How to complete this task
The printed result should hold only the lines from the opening of the data through the line bearing "lbproxy (using )", exactly as given and without pictures.

Exercise input
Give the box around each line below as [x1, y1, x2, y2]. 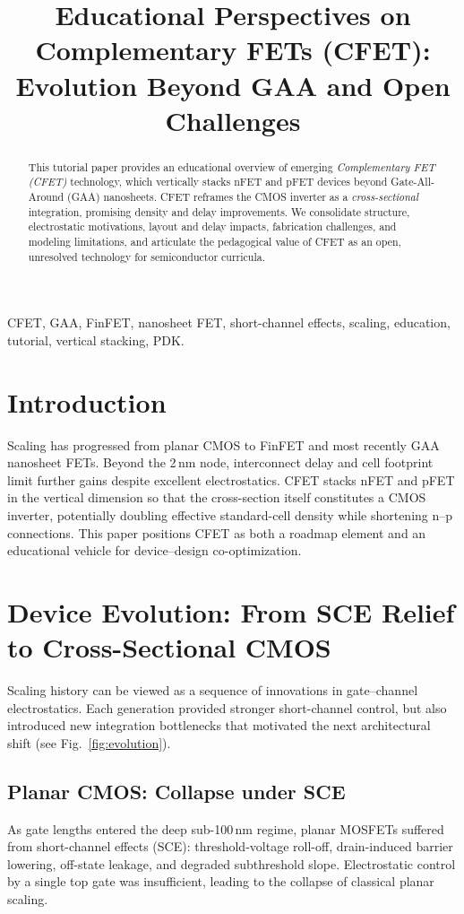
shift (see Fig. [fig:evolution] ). [7, 733, 171, 752]
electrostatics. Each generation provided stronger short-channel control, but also [7, 698, 447, 717]
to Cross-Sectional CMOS [7, 629, 331, 666]
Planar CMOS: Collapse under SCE [7, 777, 346, 805]
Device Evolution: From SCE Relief [7, 593, 455, 630]
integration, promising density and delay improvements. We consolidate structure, [28, 204, 410, 219]
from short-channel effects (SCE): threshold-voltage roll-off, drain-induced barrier [7, 837, 453, 856]
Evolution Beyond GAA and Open [15, 66, 451, 103]
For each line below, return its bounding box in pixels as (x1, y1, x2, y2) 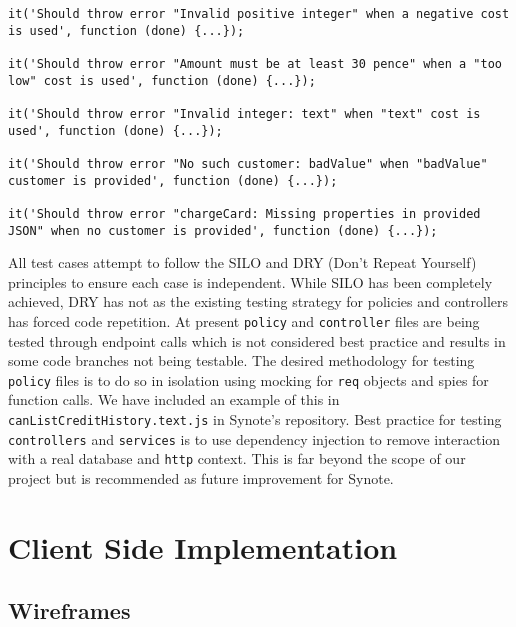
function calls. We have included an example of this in (8, 389, 340, 410)
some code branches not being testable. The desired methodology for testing (8, 350, 475, 371)
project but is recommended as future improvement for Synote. (8, 468, 394, 489)
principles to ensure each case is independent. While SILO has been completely (8, 271, 493, 292)
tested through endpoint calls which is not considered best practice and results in (8, 330, 506, 351)
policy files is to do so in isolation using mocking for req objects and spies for (8, 369, 489, 390)
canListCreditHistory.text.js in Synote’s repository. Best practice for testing (8, 409, 502, 430)
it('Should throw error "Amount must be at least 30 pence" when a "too (8, 56, 502, 71)
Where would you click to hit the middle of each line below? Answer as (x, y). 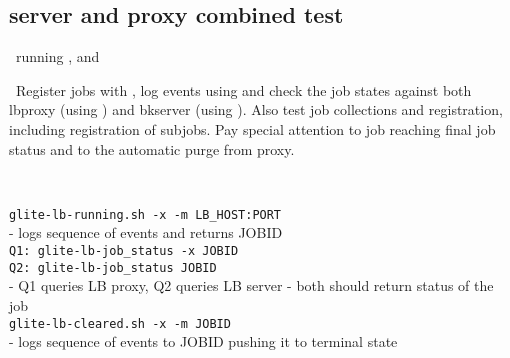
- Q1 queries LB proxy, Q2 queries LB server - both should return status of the (251, 285)
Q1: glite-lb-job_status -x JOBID (124, 251)
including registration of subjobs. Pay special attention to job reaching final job (252, 128)
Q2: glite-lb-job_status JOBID (113, 267)
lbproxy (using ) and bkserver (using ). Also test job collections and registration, (256, 109)
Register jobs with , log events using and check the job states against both (243, 89)
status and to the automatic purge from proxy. (152, 148)
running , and (57, 56)
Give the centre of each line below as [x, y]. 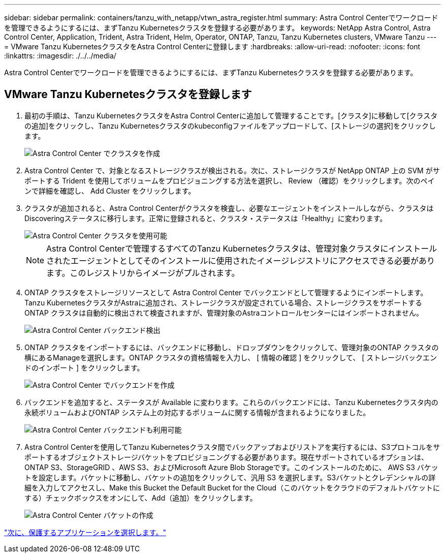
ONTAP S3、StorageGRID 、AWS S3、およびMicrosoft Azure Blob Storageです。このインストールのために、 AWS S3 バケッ [231, 467]
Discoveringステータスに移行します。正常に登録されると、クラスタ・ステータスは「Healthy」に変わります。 [206, 218]
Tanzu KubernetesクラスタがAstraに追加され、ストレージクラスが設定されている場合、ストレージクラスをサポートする [224, 302]
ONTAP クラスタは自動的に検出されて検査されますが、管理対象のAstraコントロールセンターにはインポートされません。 [224, 313]
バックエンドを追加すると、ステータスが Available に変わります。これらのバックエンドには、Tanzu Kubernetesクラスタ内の [231, 402]
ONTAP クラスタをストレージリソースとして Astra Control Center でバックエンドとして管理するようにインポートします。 [226, 292]
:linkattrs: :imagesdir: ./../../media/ [60, 56]
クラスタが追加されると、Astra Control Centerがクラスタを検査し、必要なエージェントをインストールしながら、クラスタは [229, 208]
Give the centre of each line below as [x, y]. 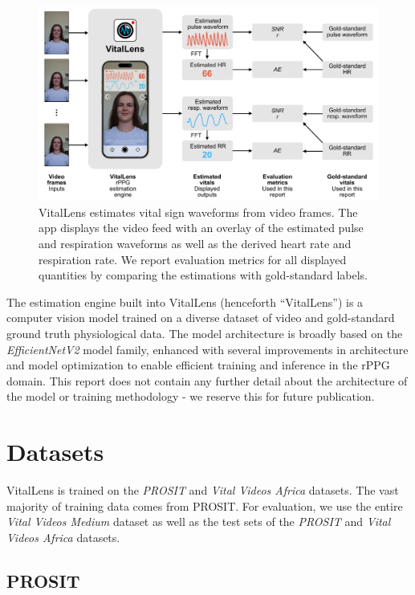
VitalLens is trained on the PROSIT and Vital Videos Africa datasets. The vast [203, 490]
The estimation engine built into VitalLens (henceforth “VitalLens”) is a [185, 302]
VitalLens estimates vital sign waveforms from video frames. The [198, 212]
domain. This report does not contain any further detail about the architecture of [207, 380]
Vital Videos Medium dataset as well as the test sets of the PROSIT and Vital [199, 522]
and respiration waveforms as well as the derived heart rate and [195, 243]
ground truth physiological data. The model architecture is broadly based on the [205, 333]
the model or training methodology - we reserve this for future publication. [191, 396]

Written reply
Give the box around each line below as [x1, y1, x2, y2]. 
shift (see Fig. [fig:evolution] ). [7, 733, 171, 752]
electrostatics. Each generation provided stronger short-channel control, but also [7, 698, 447, 717]
to Cross-Sectional CMOS [7, 629, 331, 666]
Planar CMOS: Collapse under SCE [7, 777, 346, 805]
Device Evolution: From SCE Relief [7, 593, 455, 630]
integration, promising density and delay improvements. We consolidate structure, [28, 204, 410, 219]
from short-channel effects (SCE): threshold-voltage roll-off, drain-induced barrier [7, 837, 453, 856]
Evolution Beyond GAA and Open [15, 66, 451, 103]
For each line below, return its bounding box in pixels as (x1, y1, x2, y2) 
function calls. We have included an example of this in (8, 389, 340, 410)
some code branches not being testable. The desired methodology for testing (8, 350, 475, 371)
project but is recommended as future improvement for Synote. (8, 468, 394, 489)
principles to ensure each case is independent. While SILO has been completely (8, 271, 493, 292)
tested through endpoint calls which is not considered best practice and results in (8, 330, 506, 351)
policy files is to do so in isolation using mocking for req objects and spies for (8, 369, 489, 390)
canListCreditHistory.text.js in Synote’s repository. Best practice for testing (8, 409, 502, 430)
it('Should throw error "Amount must be at least 30 pence" when a "too (8, 56, 502, 71)
Where would you click to hit the middle of each line below? Answer as (x, y). 
- Q1 queries LB proxy, Q2 queries LB server - both should return status of the (251, 285)
Q1: glite-lb-job_status -x JOBID (124, 251)
including registration of subjobs. Pay special attention to job reaching final job (252, 128)
Q2: glite-lb-job_status JOBID (113, 267)
lbproxy (using ) and bkserver (using ). Also test job collections and registration, (256, 109)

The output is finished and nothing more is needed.